La nouvelle boss a grandi en Corrèze, fille d’un cadre dans un centre de formation professionnelle et d’une marchande de vêtements pour enfants. Son enfance s’est déroulée non loin de la circonscription de Bernadette Chirac et bien loin de toute effervescence culturelle, bercée par la lecture de Télérama. « Même si ça fait un peu storytelling de dire cela, avoue l’intéressée, c’est ce journal qui m’a ouvert à la culture et je voudrais offrir aux lecteurs de 20 ans ce qu’il a pu m’apporter, comme un renvoi d’ascenseur. »

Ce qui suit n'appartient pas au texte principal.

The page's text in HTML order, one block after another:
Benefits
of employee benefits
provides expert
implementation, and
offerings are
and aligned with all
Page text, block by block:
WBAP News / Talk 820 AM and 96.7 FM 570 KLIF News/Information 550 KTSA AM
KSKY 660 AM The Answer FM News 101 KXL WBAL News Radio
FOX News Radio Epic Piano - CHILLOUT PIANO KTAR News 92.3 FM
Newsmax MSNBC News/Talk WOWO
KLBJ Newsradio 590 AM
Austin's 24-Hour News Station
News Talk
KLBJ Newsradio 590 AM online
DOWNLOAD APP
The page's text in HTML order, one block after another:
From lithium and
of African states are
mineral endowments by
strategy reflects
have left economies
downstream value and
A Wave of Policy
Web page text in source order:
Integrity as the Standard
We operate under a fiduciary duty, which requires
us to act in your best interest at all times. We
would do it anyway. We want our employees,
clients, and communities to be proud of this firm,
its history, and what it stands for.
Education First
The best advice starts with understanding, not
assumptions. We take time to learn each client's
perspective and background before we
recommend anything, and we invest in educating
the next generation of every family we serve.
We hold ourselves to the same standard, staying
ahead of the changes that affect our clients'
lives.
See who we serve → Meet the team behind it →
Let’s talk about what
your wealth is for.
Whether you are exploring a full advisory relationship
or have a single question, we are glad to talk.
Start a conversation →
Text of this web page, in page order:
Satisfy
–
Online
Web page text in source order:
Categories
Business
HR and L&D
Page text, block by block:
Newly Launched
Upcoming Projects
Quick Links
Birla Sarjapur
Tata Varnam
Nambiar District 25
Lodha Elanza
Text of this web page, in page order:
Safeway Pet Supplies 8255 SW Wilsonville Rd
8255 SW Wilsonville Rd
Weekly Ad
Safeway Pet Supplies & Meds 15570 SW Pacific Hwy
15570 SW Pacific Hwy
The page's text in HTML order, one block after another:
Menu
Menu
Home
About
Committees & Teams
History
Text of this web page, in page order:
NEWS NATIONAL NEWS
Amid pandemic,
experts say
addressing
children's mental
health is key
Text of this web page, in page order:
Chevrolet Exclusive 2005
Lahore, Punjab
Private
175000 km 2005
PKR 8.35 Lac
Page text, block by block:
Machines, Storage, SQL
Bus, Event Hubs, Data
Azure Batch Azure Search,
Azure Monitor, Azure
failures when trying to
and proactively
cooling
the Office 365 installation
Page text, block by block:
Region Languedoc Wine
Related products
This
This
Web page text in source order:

Depuis qu’elle a pris les rênes de l’hebdo, qu’elle a rejoint après Sciences Po Aix-en-Provence et l’école de journalisme de Lille, elle a propulsé en couverture la virtuose chanteuse Zaho de Sagazan, Adèle Exarchopoulos, Pierre Niney ou encore le youtubeur Squeezie. Quant à Virginie Efira, elle posait enceinte de six mois dans le numéro Spécial Cannes de mai dernier. Paris Match, Gala et autres Voici auraient payé cher ce scoop de la star de 46 ans. Alors que l’audience des 25-49 ans progresse de 16 % entre le premier semestre 2023 versus 2022, Télérama va lancer une grande campagne de marque début 2024, après douze ans de silence. Le réveil du prince ?

Parcours

1983. Sciences Po Aix-en-Provence.

1988. Entre à Télérama après avoir obtenu son diplôme de l’École Supérieure de journalisme de Lille.

2007. Rédactrice en chef télé et média en 2007.

2020. Directrice adjointe de la rédaction.

Janvier 2023. Directrice de la rédaction de Télérama.